All of the servicers currently holding the loans, which include units of Citigroup, Countrywide Home Loans Inc.and GMAC Mortgage Corp., have agreed to hold off on foreclosure and collection activities against the borrowers through the end of January and many lenders have indicated they are willing to extend the foreclosure moratorium until May. Other companies named as defendants include IndyMac Financial Services Corp., National City Mortgage Inc., Provident Funding Group Inc., SunTrust Mortgage Inc., Wachovia Mortgage Corp., Washington Mutual and Wells Fargo Home Mortgage Inc.

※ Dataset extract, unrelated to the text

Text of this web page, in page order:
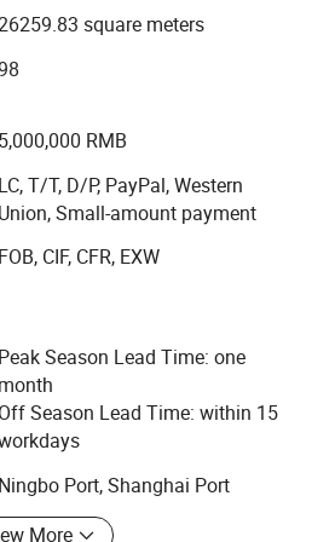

OPFM owner Wesley A. Snyder pleaded guilty to one charge of mail fraud in November, according to a press release issued by the U.S. Department of Justice. The agreement requires Snyder to cooperate with the government and to make court-ordered restitution to his victims. The charge carries a potential penalty of 30 years imprisonment and $1,000,000 fine. Snyder is scheduled to be sentenced in March.
Plaintiff’s attorney, Frank Farina, said in a telephone interview that hundreds of OPFM’s former clients showed up at OPFM’s meeting of creditors where they barraged the bankruptcy trustee with questions. Farina said Snyder did not attend that meeting.
Fieldstone Mortgage won a legal victory late last year when the U.S. District Court for the District of Maryland ruled that its insurer, Zurich American Insurance Company, American Zurich Insurance Company and American Guarantee & Liability Insurance Co. had to defend it against alleged violations of the Fair Credit Reporting Act.
In Zurich v. American Insurance Company, et al, the dispute arose from a lawsuit filed in federal court in Illinois’ federal court by a man who claimed that Fieldstone violated the FCRA by using his and others’ credit information to contact him with pre-screened offers. In Rhodes v. Fieldstone Mortgage Co., Jeff A. Rhodes alleged that Fieldstone improperly accessed and used his and others’ credit information, violating the FCRA’s requirement that access be either consented to or for a permissible purpose.
Zurich argued that it didn’t have to provide a legal defense because language in the insurance policy over coverage for “advertising injury” did not include alleged FCRA violations.
Columbia, Md.-based Fieldstone is presently operating under bankruptcy protection.